DATA FOR THE TASK:
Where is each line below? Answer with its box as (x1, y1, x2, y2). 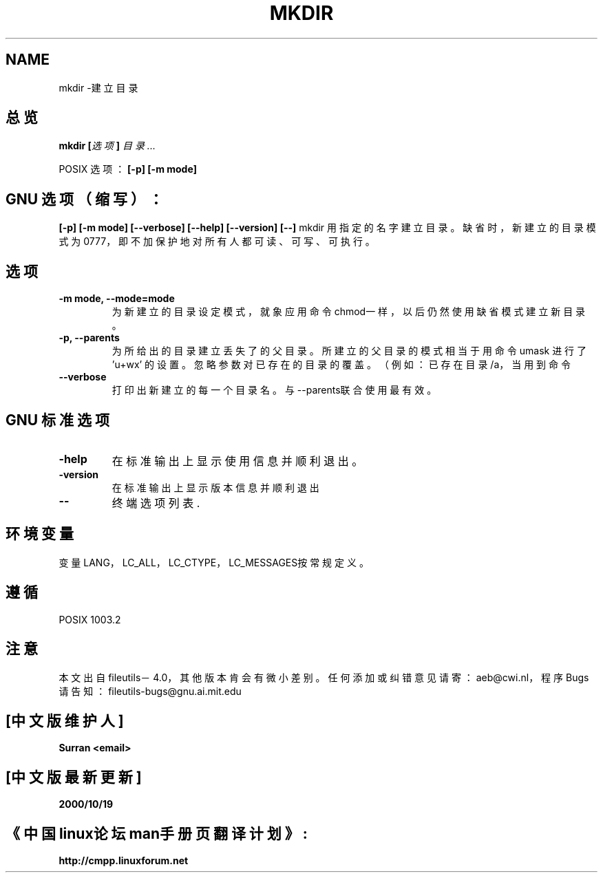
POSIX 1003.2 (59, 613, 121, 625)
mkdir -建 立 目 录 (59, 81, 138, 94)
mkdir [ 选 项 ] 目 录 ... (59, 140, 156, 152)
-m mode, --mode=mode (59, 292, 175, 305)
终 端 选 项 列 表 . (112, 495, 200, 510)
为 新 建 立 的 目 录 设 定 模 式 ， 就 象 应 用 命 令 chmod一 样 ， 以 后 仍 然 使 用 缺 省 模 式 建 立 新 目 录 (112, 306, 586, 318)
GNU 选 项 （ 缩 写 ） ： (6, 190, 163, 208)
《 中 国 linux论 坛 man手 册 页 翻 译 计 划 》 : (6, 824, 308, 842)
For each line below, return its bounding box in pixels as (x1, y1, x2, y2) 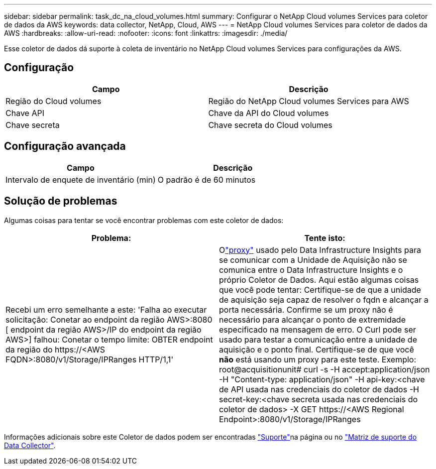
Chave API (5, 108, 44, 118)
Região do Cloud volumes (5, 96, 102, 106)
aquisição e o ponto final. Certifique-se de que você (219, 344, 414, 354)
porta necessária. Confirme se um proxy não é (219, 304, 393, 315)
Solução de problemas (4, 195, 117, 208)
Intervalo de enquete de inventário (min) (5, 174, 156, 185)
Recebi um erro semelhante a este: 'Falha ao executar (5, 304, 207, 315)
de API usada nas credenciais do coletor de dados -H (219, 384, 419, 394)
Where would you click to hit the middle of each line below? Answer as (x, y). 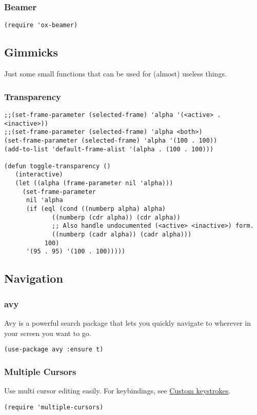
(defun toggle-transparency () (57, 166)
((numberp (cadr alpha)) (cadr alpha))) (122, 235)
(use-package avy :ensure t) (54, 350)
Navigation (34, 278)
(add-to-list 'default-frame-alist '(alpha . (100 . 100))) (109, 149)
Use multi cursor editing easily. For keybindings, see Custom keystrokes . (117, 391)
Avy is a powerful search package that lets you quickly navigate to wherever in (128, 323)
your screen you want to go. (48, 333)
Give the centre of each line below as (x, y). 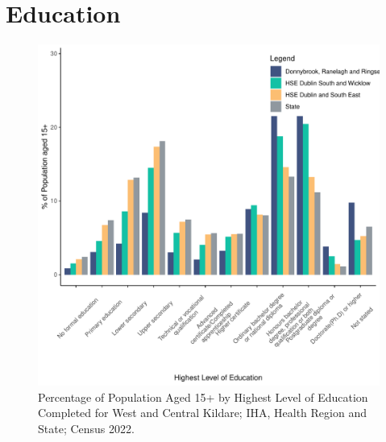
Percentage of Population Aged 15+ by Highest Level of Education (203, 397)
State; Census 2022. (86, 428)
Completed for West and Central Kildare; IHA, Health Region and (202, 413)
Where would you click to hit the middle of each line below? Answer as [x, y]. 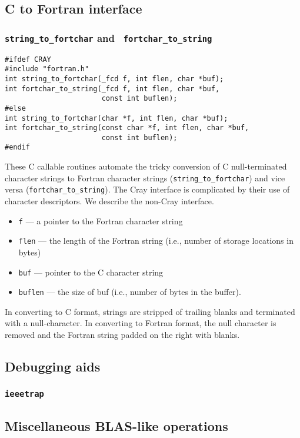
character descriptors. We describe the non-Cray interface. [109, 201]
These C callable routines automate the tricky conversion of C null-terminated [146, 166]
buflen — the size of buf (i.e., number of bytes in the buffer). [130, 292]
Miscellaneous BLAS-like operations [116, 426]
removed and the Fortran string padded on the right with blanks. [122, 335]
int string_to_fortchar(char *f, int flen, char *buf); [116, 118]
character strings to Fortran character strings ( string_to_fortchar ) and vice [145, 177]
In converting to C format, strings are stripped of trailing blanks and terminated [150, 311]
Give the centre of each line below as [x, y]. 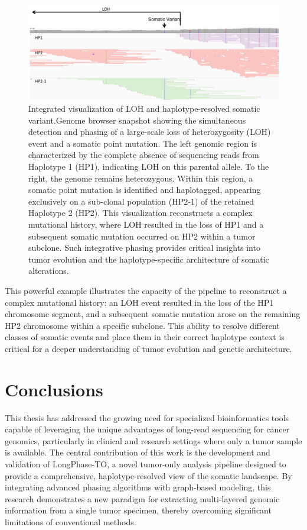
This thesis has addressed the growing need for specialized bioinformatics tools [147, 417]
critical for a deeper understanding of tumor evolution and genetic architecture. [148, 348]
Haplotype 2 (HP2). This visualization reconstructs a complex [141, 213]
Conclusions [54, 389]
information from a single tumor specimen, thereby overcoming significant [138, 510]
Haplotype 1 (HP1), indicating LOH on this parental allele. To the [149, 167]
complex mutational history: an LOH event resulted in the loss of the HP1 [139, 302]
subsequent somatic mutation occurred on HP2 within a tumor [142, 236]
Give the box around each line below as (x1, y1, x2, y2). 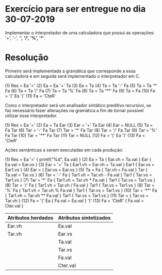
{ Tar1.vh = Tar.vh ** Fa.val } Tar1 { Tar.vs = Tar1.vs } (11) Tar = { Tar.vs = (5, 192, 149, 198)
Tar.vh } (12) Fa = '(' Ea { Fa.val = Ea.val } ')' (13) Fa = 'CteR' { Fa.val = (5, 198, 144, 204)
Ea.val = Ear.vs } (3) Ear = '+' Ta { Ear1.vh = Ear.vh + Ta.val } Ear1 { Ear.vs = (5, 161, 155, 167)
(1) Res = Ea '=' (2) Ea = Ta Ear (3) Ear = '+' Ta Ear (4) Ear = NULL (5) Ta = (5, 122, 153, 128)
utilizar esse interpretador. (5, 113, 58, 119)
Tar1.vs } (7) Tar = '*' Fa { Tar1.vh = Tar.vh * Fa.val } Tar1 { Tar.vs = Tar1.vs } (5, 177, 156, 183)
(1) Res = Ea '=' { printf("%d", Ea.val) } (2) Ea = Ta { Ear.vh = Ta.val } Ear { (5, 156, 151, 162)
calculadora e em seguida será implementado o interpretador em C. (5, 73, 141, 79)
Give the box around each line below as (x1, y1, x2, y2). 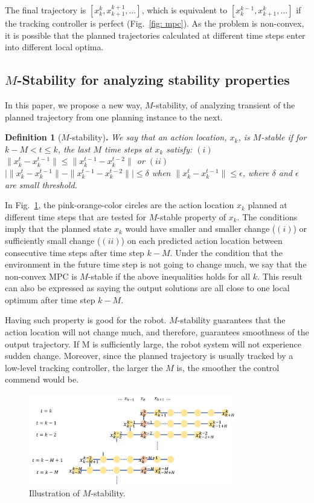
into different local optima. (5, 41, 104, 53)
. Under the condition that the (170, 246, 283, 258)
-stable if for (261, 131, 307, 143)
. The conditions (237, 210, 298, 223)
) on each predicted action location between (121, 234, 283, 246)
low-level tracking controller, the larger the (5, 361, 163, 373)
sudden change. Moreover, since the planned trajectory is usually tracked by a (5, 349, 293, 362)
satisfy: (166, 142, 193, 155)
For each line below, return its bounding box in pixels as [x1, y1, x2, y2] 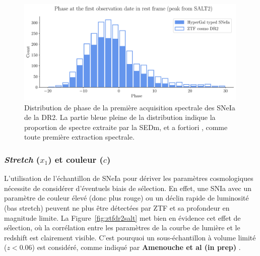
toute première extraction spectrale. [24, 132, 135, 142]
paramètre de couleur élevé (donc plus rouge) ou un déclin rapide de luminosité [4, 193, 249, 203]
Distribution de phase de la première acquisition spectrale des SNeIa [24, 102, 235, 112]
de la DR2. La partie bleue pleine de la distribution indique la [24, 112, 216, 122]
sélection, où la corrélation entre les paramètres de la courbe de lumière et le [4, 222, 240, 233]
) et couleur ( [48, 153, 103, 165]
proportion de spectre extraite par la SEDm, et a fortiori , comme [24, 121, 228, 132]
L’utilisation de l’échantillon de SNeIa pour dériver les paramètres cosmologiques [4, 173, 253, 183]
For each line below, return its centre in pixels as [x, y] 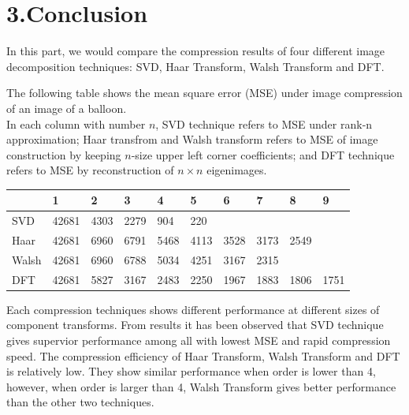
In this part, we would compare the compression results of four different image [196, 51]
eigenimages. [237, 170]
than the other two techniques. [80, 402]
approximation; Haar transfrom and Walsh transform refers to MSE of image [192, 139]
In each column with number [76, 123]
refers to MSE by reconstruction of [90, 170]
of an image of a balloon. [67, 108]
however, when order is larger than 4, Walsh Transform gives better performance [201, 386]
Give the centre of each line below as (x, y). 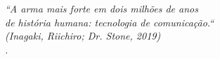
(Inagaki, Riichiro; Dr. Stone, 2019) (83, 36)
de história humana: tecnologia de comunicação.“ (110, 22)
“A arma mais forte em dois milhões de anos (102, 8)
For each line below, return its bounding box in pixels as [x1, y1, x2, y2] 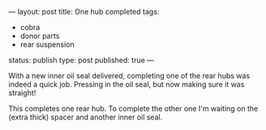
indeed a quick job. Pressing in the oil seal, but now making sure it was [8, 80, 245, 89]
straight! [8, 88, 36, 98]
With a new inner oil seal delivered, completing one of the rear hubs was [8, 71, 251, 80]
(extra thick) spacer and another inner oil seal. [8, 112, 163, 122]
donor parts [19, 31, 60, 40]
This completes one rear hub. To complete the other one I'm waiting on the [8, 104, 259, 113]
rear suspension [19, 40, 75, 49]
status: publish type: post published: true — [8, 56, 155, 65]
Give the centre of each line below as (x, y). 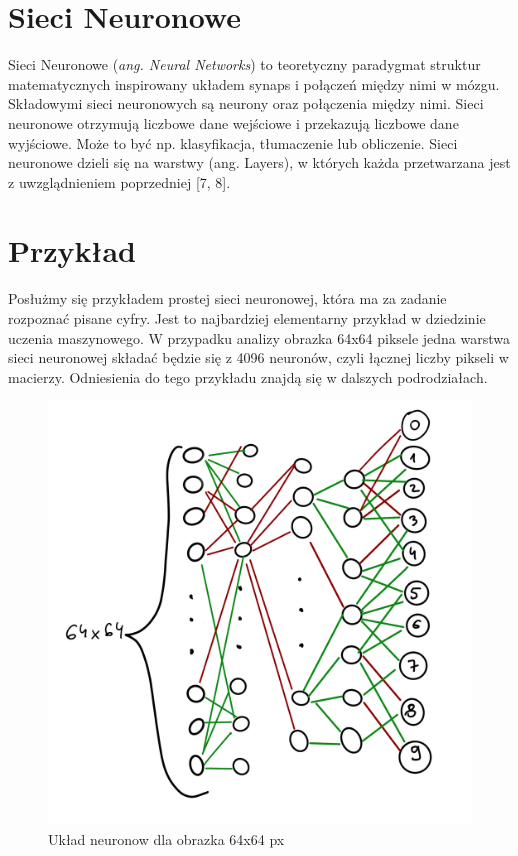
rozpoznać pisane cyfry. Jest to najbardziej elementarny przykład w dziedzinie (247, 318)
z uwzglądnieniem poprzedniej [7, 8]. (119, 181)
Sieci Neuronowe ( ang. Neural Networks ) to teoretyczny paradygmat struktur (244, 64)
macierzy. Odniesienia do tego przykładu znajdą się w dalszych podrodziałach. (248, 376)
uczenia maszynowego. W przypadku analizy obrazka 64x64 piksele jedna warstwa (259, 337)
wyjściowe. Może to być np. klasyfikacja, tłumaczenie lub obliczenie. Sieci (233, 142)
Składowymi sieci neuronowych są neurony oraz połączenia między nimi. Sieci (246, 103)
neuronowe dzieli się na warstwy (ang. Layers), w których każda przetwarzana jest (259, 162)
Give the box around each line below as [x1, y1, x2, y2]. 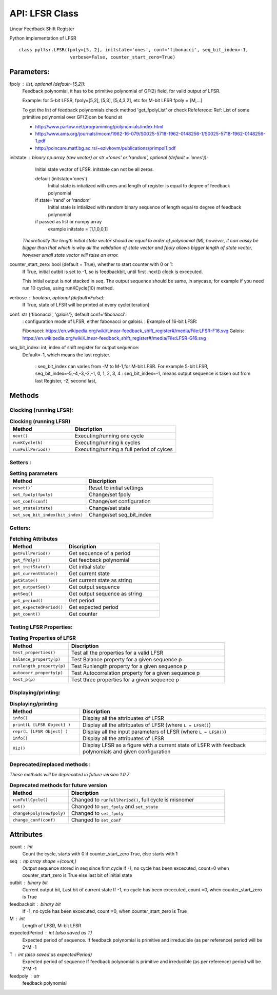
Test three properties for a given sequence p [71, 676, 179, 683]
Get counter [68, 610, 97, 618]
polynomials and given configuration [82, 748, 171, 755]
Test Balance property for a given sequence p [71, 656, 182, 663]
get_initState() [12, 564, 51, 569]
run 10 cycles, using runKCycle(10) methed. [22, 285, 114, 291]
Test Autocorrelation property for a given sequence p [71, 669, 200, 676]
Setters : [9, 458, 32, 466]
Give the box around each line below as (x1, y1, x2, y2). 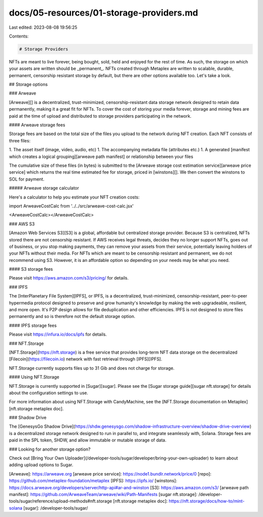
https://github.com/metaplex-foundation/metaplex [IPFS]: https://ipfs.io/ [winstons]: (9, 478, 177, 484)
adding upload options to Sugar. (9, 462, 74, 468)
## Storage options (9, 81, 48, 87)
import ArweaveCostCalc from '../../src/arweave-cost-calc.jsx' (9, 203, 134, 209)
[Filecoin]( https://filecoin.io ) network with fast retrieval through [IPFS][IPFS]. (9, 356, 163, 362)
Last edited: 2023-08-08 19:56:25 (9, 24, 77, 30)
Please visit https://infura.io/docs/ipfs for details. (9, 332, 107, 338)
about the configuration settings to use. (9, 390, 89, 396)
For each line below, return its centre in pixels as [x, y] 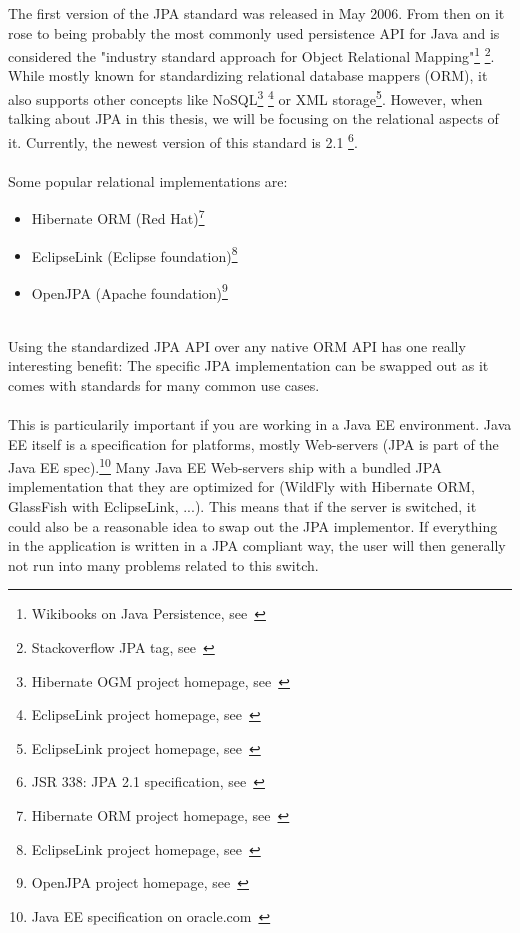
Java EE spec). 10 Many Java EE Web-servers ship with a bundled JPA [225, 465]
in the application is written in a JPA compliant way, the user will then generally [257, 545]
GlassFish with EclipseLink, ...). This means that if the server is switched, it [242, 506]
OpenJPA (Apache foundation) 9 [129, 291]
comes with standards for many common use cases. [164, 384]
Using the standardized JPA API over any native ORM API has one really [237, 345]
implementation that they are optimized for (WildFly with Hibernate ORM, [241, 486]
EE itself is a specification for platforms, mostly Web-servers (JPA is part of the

TASK DESCRIPTION:
Among the records, how many lines include the string "strings"? State the number and add nothing.

RESPONSE TO THE TASK:
2